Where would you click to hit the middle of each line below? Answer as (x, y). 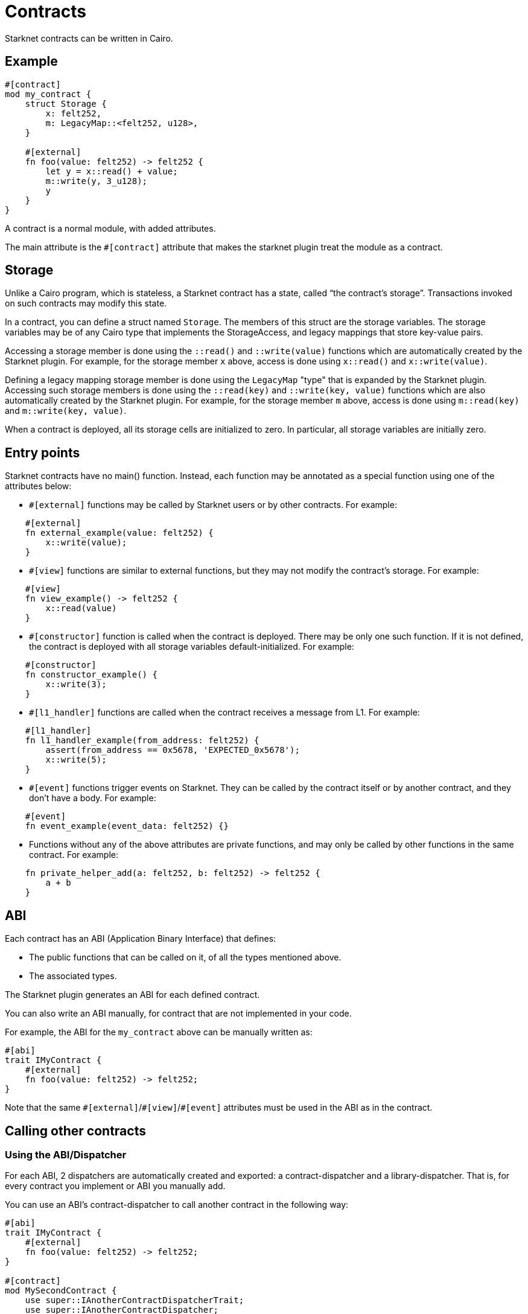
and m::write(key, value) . (66, 411)
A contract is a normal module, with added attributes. (110, 228)
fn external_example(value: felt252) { (119, 533)
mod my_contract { (48, 94)
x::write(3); (76, 684)
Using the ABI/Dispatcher (66, 1154)
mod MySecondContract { (61, 1291)
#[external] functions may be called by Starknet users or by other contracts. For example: (213, 505)
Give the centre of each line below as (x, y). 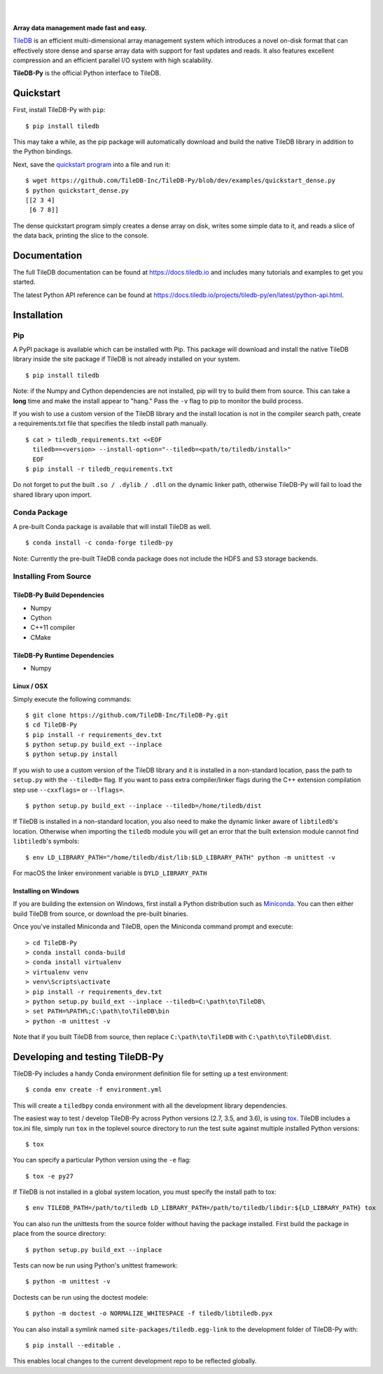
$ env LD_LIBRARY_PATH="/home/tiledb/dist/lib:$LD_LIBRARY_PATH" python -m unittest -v (181, 857)
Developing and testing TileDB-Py (88, 1057)
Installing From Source (52, 577)
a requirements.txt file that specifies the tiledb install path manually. (110, 423)
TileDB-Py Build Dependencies (59, 595)
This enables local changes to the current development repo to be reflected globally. (135, 1361)
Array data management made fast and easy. (80, 27)
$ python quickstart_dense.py (77, 190)
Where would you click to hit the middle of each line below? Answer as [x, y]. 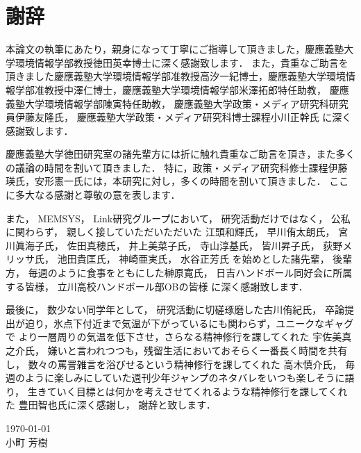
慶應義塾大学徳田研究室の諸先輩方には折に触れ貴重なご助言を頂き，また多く [180, 154]
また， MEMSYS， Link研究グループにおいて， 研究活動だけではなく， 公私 [178, 218]
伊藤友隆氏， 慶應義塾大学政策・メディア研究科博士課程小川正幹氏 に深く [183, 117]
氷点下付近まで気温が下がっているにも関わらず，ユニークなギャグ [204, 323]
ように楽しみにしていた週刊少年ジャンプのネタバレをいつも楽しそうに [185, 378]
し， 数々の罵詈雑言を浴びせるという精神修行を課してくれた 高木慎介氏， [174, 364]
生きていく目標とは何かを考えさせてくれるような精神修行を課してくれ [187, 391]
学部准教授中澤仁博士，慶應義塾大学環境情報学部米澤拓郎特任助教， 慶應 [182, 89]
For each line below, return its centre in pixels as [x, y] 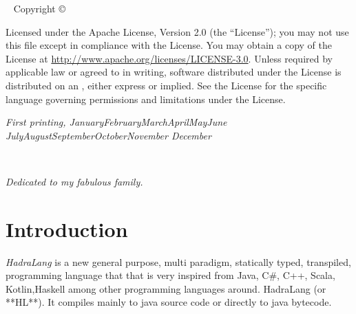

# Exercise prompt:
Make an exact copy of the listing above, omitting the pictures.

# Answer to this task:
Where would you click to hit the middle of each line below? Answer as (x, y). 
and m::write(key, value) . (66, 411)
A contract is a normal module, with added attributes. (110, 228)
fn external_example(value: felt252) { (119, 533)
mod my_contract { (48, 94)
x::write(3); (76, 684)
Using the ABI/Dispatcher (66, 1154)
mod MySecondContract { (61, 1291)
#[external] functions may be called by Starknet users or by other contracts. For example: (213, 505)
Give the centre of each line below as (x, y). 
$ env LD_LIBRARY_PATH="/home/tiledb/dist/lib:$LD_LIBRARY_PATH" python -m unittest -v (181, 857)
Developing and testing TileDB-Py (88, 1057)
Installing From Source (52, 577)
a requirements.txt file that specifies the tiledb install path manually. (110, 423)
TileDB-Py Build Dependencies (59, 595)
This enables local changes to the current development repo to be reflected globally. (135, 1361)
Array data management made fast and easy. (80, 27)
$ python quickstart_dense.py (77, 190)
Where would you click to hit the middle of each line below? Answer as [x, y]. 
慶應義塾大学徳田研究室の諸先輩方には折に触れ貴重なご助言を頂き，また多く [180, 154]
また， MEMSYS， Link研究グループにおいて， 研究活動だけではなく， 公私 [178, 218]
伊藤友隆氏， 慶應義塾大学政策・メディア研究科博士課程小川正幹氏 に深く [183, 117]
氷点下付近まで気温が下がっているにも関わらず，ユニークなギャグ [204, 323]
ように楽しみにしていた週刊少年ジャンプのネタバレをいつも楽しそうに [185, 378]
し， 数々の罵詈雑言を浴びせるという精神修行を課してくれた 高木慎介氏， [174, 364]
生きていく目標とは何かを考えさせてくれるような精神修行を課してくれ [187, 391]
学部准教授中澤仁博士，慶應義塾大学環境情報学部米澤拓郎特任助教， 慶應 [182, 89]
For each line below, return its centre in pixels as [x, y] 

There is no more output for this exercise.